**TRY IT**
The line holding "us or personal" is the last one to output; start at the first line of the data, keep every line in between exactly, and leave out pictures.

***** GIVEN INFORMATION *****

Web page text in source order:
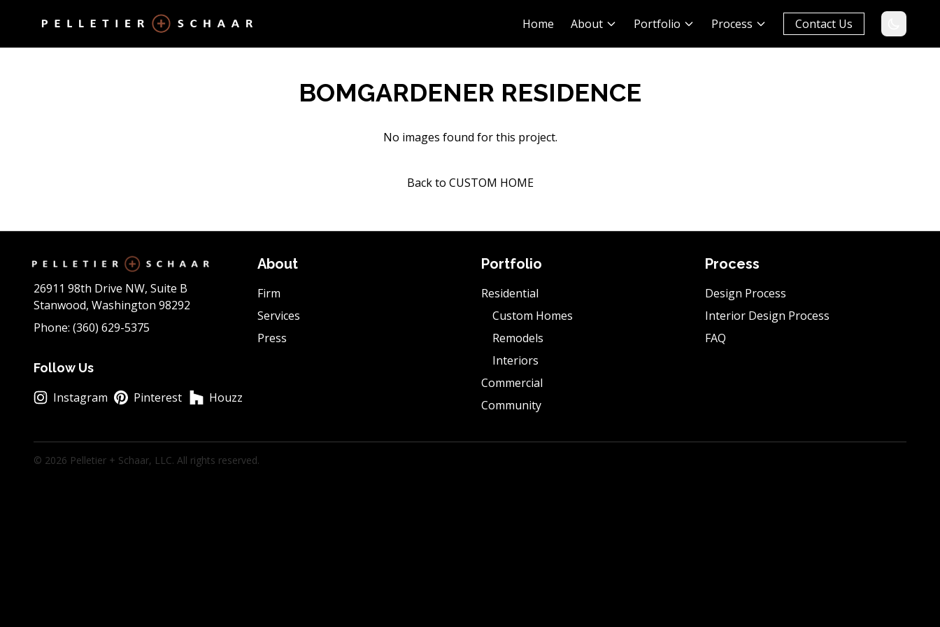
Home About Portfolio Process Contact Us
BOMGARDENER RESIDENCE
No images found for this project.
Back to CUSTOM HOME
26911 98th Drive NW, Suite B
Stanwood, Washington 98292
Phone: (360) 629-5375
Follow Us
Instagram Pinterest Houzz
About
Firm
Services
Press
Portfolio
Residential
Custom Homes
Remodels
Interiors
Commercial
Community
Process
Design Process
Interior Design Process
FAQ
© 2026 Pelletier + Schaar, LLC. All rights reserved.
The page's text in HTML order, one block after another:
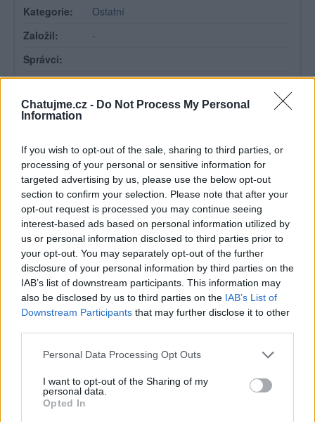
Chatujme.cz - Do Not Process My Personal
Information
If you wish to opt-out of the sale, sharing to third parties, or
processing of your personal or sensitive information for
targeted advertising by us, please use the below opt-out
section to confirm your selection. Please note that after your
opt-out request is processed you may continue seeing
interest-based ads based on personal information utilized by
us or personal information disclosed to third parties prior to
your opt-out. You may separately opt-out of the further
disclosure of your personal information by third parties on the
IAB’s list of downstream participants. This information may
also be disclosed by us to third parties on the IAB’s List of
Downstream Participants that may further disclose it to other
Personal Data Processing Opt Outs
I want to opt-out of the Sharing of my
personal data.
Opted In
Kategorie:
Ostatní
Založil:
-
Správci:
Založeno:
25.04.2023 01:18
Typ:
Dočasné
Zobrazeno:
3500×
Příspěvků:
0
TOTO TÉMA SLEDUJÍ (0 )
PŘEDMĚT DISKUZE:
what are binary options
Toto vlákno neobsahuje prozatím žádné příspěvky.
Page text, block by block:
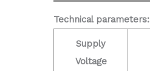
Technical parameters:
Supply
Voltage
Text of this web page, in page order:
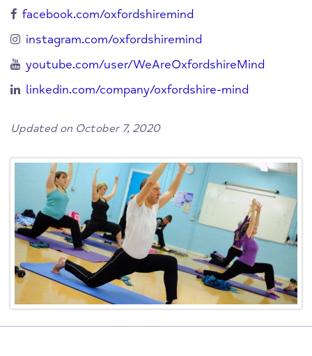
facebook.com/oxfordshiremind
instagram.com/oxfordshiremind
youtube.com/user/WeAreOxfordshireMind
linkedin.com/company/oxfordshire-mind
Updated on October 7, 2020
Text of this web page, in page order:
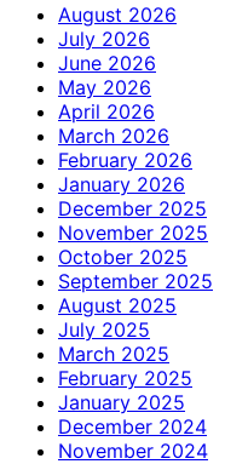
August 2026
July 2026
June 2026
May 2026
April 2026
March 2026
February 2026
January 2026
December 2025
November 2025
October 2025
September 2025
August 2025
July 2025
March 2025
February 2025
January 2025
December 2024
November 2024
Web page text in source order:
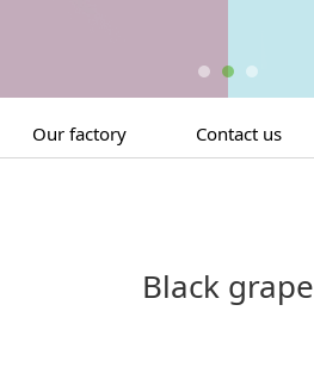
Our factory Contact us
Black grape
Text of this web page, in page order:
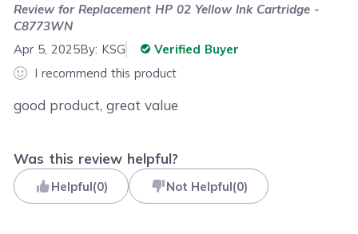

*****

**SOLUTION TO THE PROBLEM**
Web page text in source order:
Home About Portfolio Process Contact Us
BOMGARDENER RESIDENCE
No images found for this project.
Back to CUSTOM HOME
26911 98th Drive NW, Suite B
Stanwood, Washington 98292
Phone: (360) 629-5375
Follow Us
Instagram Pinterest Houzz
About
Firm
Services
Press
Portfolio
Residential
Custom Homes
Remodels
Interiors
Commercial
Community
Process
Design Process
Interior Design Process
FAQ
© 2026 Pelletier + Schaar, LLC. All rights reserved.
The page's text in HTML order, one block after another:
Chatujme.cz - Do Not Process My Personal
Information
If you wish to opt-out of the sale, sharing to third parties, or
processing of your personal or sensitive information for
targeted advertising by us, please use the below opt-out
section to confirm your selection. Please note that after your
opt-out request is processed you may continue seeing
interest-based ads based on personal information utilized by
us or personal information disclosed to third parties prior to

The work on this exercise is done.